Excerpts from a dataset:
------------------------

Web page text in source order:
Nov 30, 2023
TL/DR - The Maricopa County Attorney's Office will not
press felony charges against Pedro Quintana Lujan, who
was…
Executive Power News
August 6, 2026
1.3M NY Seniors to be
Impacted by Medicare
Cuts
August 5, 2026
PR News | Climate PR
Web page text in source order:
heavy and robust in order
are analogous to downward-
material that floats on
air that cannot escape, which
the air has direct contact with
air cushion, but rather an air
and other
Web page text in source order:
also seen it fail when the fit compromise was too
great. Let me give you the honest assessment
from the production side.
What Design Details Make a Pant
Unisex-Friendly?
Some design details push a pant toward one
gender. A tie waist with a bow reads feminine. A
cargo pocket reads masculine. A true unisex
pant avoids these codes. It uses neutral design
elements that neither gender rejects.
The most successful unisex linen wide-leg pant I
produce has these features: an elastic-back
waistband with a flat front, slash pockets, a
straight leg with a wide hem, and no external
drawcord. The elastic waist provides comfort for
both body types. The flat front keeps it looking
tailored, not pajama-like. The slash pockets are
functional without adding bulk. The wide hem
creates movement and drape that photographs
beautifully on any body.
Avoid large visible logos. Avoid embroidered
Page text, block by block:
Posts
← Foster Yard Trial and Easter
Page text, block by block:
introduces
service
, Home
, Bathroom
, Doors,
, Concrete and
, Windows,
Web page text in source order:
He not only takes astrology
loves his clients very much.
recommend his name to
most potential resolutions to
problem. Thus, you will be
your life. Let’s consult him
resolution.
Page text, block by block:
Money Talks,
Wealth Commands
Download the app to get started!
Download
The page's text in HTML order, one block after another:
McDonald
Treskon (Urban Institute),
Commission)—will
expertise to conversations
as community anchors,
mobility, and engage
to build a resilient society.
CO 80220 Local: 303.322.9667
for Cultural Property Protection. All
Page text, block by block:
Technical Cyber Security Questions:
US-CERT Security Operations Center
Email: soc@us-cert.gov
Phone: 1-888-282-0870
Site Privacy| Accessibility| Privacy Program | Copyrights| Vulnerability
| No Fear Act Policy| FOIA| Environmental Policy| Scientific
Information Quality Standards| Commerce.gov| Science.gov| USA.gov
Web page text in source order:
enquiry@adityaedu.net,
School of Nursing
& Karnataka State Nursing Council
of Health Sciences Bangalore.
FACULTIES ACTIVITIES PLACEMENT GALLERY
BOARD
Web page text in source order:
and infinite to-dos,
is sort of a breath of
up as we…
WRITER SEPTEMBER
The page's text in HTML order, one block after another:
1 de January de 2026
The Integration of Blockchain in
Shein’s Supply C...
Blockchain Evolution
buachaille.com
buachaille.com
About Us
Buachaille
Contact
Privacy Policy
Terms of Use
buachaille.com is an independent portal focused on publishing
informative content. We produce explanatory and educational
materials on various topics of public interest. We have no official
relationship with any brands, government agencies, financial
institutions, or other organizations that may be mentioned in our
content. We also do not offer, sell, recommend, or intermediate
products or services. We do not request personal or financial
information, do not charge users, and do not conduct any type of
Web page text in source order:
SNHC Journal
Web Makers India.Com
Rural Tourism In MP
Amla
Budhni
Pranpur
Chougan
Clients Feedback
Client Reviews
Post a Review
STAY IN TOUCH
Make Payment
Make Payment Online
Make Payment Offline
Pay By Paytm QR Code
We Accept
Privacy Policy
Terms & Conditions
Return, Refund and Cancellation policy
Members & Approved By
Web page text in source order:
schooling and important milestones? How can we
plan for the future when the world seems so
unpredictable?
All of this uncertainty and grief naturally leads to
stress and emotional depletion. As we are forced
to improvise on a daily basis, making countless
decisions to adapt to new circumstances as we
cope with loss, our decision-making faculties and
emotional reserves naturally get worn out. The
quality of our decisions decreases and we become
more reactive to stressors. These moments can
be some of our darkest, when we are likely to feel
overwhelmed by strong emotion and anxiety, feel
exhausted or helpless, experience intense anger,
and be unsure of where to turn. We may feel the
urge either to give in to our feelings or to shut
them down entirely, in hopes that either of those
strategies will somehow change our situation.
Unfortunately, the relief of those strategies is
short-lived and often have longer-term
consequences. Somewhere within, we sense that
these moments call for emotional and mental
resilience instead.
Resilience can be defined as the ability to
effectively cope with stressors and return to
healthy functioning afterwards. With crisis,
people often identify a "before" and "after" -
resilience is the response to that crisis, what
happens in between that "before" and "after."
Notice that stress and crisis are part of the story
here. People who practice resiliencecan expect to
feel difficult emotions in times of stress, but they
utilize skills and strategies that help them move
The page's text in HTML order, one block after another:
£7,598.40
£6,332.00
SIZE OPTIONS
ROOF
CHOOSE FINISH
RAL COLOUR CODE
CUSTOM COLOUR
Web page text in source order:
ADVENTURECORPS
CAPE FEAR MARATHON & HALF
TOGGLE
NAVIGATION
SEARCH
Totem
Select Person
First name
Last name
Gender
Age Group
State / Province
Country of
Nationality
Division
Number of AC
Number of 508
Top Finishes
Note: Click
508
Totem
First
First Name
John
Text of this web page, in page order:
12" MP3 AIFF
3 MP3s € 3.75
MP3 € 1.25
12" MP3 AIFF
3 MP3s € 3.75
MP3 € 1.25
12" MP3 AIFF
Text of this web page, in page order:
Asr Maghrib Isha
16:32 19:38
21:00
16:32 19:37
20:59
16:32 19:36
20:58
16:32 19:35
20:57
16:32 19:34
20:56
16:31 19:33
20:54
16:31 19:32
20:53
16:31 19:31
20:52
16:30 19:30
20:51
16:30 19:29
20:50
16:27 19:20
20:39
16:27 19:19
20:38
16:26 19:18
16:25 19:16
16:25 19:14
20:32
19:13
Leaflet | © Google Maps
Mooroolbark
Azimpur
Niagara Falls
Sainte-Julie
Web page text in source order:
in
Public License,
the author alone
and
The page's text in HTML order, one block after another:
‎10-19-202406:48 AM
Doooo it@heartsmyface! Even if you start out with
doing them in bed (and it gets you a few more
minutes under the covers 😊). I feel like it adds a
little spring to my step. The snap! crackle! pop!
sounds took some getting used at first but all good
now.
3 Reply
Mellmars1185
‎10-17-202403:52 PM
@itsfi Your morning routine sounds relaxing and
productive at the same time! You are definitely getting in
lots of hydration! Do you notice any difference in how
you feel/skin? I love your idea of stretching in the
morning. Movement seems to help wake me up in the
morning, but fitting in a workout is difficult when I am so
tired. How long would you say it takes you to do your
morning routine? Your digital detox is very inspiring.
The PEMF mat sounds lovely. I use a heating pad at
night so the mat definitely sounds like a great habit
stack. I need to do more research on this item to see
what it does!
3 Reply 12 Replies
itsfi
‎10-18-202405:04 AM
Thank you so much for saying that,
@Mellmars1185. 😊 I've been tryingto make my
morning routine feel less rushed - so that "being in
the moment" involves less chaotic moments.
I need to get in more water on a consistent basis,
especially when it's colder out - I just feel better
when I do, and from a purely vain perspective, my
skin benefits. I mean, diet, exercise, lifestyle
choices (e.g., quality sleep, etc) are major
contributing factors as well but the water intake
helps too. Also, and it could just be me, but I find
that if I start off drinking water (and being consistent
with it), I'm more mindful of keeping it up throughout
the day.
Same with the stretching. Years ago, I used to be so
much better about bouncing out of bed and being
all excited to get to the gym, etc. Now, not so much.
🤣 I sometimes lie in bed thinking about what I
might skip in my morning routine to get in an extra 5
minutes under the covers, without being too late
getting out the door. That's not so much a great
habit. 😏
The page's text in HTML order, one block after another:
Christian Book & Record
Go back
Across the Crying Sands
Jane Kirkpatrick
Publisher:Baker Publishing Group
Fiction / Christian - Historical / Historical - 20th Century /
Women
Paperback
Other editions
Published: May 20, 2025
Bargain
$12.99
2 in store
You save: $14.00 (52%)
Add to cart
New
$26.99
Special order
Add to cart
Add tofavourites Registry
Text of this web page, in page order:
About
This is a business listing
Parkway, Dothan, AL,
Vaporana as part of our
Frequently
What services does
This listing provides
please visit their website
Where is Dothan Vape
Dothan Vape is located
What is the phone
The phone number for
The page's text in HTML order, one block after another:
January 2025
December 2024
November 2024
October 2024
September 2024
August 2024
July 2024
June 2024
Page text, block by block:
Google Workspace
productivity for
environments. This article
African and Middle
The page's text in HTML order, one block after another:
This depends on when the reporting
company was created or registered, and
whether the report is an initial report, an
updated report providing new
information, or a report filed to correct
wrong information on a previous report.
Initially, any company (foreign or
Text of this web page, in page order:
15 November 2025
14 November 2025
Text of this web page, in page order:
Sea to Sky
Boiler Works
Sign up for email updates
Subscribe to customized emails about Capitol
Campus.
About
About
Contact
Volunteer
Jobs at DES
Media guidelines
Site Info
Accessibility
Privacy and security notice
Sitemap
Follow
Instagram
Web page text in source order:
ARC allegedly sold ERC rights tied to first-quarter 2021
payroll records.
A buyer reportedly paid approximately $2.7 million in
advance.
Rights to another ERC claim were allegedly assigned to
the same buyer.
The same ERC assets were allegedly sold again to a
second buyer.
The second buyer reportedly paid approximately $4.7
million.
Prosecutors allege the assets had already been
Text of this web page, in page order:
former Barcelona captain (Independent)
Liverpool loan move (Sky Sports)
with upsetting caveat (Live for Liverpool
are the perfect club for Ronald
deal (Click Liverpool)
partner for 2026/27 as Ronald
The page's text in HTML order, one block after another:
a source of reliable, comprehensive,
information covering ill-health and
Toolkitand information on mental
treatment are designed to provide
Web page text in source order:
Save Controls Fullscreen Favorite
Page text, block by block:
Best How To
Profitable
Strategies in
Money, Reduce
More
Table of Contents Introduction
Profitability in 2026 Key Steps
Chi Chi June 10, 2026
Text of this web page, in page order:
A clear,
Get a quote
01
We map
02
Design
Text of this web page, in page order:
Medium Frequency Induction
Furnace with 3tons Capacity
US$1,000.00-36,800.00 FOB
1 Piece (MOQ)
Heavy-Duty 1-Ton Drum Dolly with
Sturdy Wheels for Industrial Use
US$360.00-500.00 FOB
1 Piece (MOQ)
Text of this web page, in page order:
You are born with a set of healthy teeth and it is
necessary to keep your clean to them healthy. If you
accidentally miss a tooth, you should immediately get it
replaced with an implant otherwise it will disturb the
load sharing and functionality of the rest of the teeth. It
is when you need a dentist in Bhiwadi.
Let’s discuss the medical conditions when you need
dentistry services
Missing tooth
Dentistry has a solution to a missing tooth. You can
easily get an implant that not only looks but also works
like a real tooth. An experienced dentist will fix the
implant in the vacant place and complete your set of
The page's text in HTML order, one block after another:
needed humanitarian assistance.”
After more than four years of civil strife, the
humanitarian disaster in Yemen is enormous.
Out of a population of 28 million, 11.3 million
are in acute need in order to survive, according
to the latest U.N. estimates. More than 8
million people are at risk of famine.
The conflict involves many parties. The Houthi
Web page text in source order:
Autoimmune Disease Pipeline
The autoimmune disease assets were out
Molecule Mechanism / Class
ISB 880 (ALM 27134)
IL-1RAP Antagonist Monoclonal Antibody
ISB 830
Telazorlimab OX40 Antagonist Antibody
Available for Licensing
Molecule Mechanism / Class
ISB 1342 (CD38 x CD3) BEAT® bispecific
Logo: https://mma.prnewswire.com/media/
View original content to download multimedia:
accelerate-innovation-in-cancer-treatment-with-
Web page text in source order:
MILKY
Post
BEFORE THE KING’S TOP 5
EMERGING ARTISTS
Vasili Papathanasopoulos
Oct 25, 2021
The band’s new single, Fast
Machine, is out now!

------------------------

◆ **What you will do**
Show all lines above holding the word "without".

◆ **Written solution**
functional without adding bulk. The wide hem
minutes under the covers, without being too late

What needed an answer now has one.